■ WHAT TO PRODUCE: Please take the records that follow and repeat exactly the lines starting with the line with "install as usual" and going on through the line with "Where is each".

■ SUPPLIED ENTRIES:
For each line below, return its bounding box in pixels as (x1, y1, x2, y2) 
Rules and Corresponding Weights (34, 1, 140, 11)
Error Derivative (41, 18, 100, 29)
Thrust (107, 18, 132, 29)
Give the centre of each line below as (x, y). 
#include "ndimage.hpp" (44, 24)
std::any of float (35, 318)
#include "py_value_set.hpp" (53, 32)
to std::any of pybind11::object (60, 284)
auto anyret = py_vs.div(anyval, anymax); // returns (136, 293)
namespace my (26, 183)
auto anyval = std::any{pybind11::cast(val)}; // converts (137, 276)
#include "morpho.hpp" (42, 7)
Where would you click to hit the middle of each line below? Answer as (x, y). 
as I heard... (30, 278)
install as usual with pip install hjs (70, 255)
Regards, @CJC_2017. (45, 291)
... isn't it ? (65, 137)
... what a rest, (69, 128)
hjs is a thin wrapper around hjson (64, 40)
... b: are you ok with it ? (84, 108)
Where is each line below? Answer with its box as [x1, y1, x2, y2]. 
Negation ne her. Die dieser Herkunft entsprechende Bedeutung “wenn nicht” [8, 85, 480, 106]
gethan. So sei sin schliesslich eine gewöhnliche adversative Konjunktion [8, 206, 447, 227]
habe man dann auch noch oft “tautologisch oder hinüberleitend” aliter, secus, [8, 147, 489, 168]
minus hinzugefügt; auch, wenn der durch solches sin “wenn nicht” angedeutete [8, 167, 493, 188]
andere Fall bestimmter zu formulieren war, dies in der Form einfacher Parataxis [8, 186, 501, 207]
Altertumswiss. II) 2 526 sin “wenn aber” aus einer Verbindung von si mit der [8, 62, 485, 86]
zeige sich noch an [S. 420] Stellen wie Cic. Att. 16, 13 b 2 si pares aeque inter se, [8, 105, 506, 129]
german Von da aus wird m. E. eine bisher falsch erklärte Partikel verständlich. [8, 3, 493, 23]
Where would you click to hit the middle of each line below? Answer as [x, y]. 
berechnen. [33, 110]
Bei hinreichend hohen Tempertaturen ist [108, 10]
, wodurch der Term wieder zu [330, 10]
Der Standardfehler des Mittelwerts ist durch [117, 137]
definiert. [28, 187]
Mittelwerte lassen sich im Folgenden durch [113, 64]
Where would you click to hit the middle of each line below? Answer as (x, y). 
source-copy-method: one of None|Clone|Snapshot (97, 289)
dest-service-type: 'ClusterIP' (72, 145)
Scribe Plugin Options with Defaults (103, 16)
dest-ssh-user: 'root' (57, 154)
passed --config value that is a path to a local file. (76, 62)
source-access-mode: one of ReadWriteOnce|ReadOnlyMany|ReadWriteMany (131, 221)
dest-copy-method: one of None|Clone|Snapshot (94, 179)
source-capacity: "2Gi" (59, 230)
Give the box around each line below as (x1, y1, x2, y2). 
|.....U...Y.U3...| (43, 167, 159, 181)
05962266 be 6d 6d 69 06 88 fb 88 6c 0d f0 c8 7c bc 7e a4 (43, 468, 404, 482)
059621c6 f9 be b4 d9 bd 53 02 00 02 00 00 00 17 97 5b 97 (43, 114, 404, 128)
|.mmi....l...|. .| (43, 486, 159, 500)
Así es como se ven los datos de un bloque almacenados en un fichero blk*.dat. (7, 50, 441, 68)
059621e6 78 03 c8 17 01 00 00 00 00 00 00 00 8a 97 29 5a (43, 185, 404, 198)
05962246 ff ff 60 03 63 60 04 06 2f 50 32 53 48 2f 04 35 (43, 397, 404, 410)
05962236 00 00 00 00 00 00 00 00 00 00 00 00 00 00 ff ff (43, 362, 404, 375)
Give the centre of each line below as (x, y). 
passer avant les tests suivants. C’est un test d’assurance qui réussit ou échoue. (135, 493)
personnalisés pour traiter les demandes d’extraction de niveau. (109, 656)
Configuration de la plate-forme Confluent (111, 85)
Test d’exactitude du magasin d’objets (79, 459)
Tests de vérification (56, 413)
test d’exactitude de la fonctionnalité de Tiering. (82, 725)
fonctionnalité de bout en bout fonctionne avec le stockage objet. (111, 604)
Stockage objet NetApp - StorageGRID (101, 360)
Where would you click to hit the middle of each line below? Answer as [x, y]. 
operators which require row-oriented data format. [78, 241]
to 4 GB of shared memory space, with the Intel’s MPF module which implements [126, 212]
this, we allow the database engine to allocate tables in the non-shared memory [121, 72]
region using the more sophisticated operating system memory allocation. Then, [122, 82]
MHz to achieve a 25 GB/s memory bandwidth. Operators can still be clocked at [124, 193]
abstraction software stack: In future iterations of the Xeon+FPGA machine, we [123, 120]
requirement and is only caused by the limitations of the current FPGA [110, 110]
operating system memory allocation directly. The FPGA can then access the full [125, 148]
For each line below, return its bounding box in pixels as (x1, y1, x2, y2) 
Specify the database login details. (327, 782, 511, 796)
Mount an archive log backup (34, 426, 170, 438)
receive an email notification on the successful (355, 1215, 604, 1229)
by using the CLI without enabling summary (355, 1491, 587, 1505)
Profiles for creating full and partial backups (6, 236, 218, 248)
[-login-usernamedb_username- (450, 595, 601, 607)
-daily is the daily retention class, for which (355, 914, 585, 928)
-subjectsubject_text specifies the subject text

■ THE ANSWER:
install as usual with pip install hjs (70, 255)
Regards, @CJC_2017. (45, 291)
... isn't it ? (65, 137)
... what a rest, (69, 128)
hjs is a thin wrapper around hjson (64, 40)
... b: are you ok with it ? (84, 108)
Where is each line below? Answer with its box as [x1, y1, x2, y2]. 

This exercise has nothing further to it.